Kim Kardashian Pictures, News, and Gossip......: February 2008


----------



## Cosmopolitics (Feb 22, 2008)

I've seen tunic-dresses like that at Forever 21. They might be clearing out all of their winter stuff so I dunno if they'd still have something that looks like that.


----------



## GlamYOURUs (Feb 22, 2008)

Yeah I just went there and they had similar ones but nothing with long sleeves....booo


----------



## janelle (Feb 22, 2008)

Try BeBe or Arden B... they have sales going on right now too
	

	
	
		
		

		
		
	


	




 I purchased a black dress like it from BeBe for $90 it just didn't have the buttons on the sleeve.


----------



## GlamYOURUs (Feb 23, 2008)

I looked at them and there aren't any. All the spring and summer stuff is coming to play. O well, I hope to catch it in winter 08.


----------



## Dreamergirl3 (Feb 23, 2008)

No clue on who makes the exact dress, but I found what I think is a close dupe! 
Victoria's Secret - Turtleneck sweaterdress


----------



## angeluv009 (Feb 23, 2008)

Quote:

   Originally Posted by *Dreamergirl3* 

 
_No clue on who makes the exact dress, but I found what I think is a close dupe! 
Victoria's Secret - Turtleneck sweaterdress_

 

I was just about to suggest checking out Victoria Secret. cause I've seen a similar dress, but without the buttons on the sleeves. Good luck anyhow!


----------



## GlamYOURUs (Feb 23, 2008)

Quote:

   Originally Posted by *Dreamergirl3* 

 
_No clue on who makes the exact dress, but I found what I think is a close dupe! 
Victoria's Secret - Turtleneck sweaterdress_

 
Oh thank you! I don't know why I didn't check VS out in the first place. D'oh! 
Yeah its close enough thank you very much


----------



## cupcake_x (Feb 24, 2008)

Here are some I found for you

WHITE WARM TURTLENECK SWEATER LONG SLEEVE MINI DRESS at Amiclubwear Dress Clothing online store salesSexy Dresses,Cocktail, mini dress, dress shirt, summer dress, formal dress, Evening,Sexy Prom Dress,Party Dresses, Cheap Dress, Lady Dresses, Women's

JOIE Love Rain Sweater in Dark Grey Heather at Revolve Clothing - Free Shipping!
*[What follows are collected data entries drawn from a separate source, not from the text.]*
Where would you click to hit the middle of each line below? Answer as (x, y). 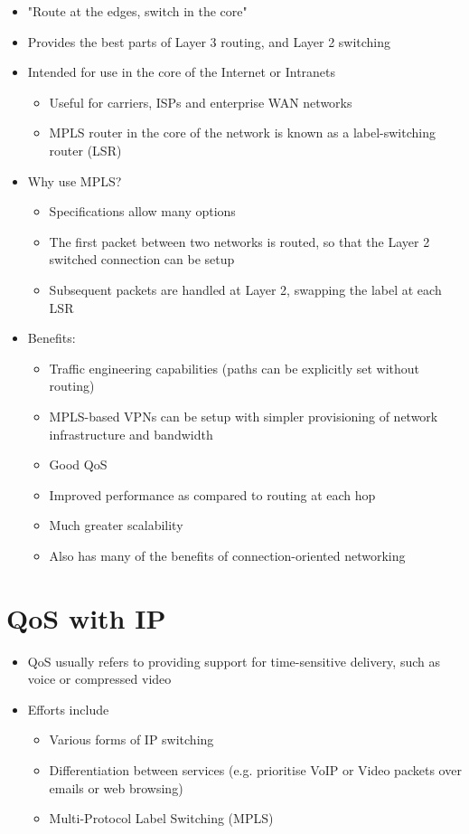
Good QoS (78, 464)
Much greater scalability (116, 525)
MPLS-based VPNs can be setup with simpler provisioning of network (244, 416)
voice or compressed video (99, 679)
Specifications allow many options (142, 211)
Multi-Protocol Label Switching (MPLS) (161, 818)
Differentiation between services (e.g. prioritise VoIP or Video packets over (255, 769)
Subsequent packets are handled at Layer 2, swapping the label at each (245, 289)

UrbanOutfitters.com > Lacoste Striped Sweater Dress

Bell Sleeve Sweater Dress - Teen Clothing by Wet Seal This one is very cute and on sale for $10!


----------



## GlamYOURUs (Feb 25, 2008)

Thanks so much cupcake! I will definitely check those out =)


----------



## cupcake_x (Feb 25, 2008)

No problem =)
Most of the ones I found were out of stock, since all the stores are making room for spring stuff.


----------



## cosMEtix (Feb 26, 2008)

Try Kim's store in Calabasas, Calif...it's called Dash...she owns it with her sisters and mother...sorry I don't know anymore, but maybe she got it there!


----------



## user46 (Feb 27, 2008)

kim always has the best dresses


----------



## amanda1210 (Mar 5, 2008)

i have the same one thing that she is wearing in a nice purple shade. It was one of my xmas gifts from my bf so the probably dont have it now. i picked it out from forever 21.


----------